Per Minelli e Viventi “se la problematica monitorata è quella minorile, non sarebbe stato più di buon senso un ‘giro di vite’ nei confronti della somministrazione, per altro vietata dalla legge nazionale, di alcolici ai giovanissimi, con multe esemplari ai gestori di esercizi pubblici, ma anche a quelli commerciali tipo alimentari e supermercati?“.

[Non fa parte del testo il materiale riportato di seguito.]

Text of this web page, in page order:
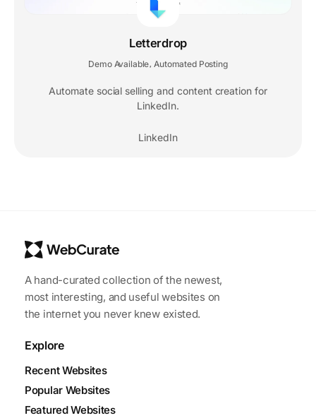
Letterdrop
Demo Available Automated Posting
Automate social selling and content creation for
LinkedIn.
LinkedIn
A hand-curated collection of the newest,
most interesting, and useful websites on
the internet you never knew existed.
Explore
Recent Websites
Popular Websites
Featured Websites

Abbiamo l’impressione che estendendo il divieto ad ogni fascia di età, a partire addirittura dalle ore 21, sia ancora una volta un micidiale colpo al solo centro storico già in forte difficoltà

Sul fronte della limitazione delle emissioni sonore, invece, i due forzisti dichiarano: “In un periodo in cui gli esercenti hanno già organizzato eventi per i mesi estivi, ha senso un provvedimento perentorio che limiti alla mezzanotte qualsiasi fonte sonora? Perché non imporre una limitazione in termini di decibel per consentire una fruibilità dei vari locali senza arrecare danno ai residenti?“. In conclusione Minelli e Viventi sono concordi nel supportare il principio che ha ispirato l’ordinanza, ma “il metodo e la specificità dei provvedimenti – sottolineano – sono privi di quella dovuta condivisione e progettualità più ampia che sarebbe auspicabile in tematiche di questo tipo“.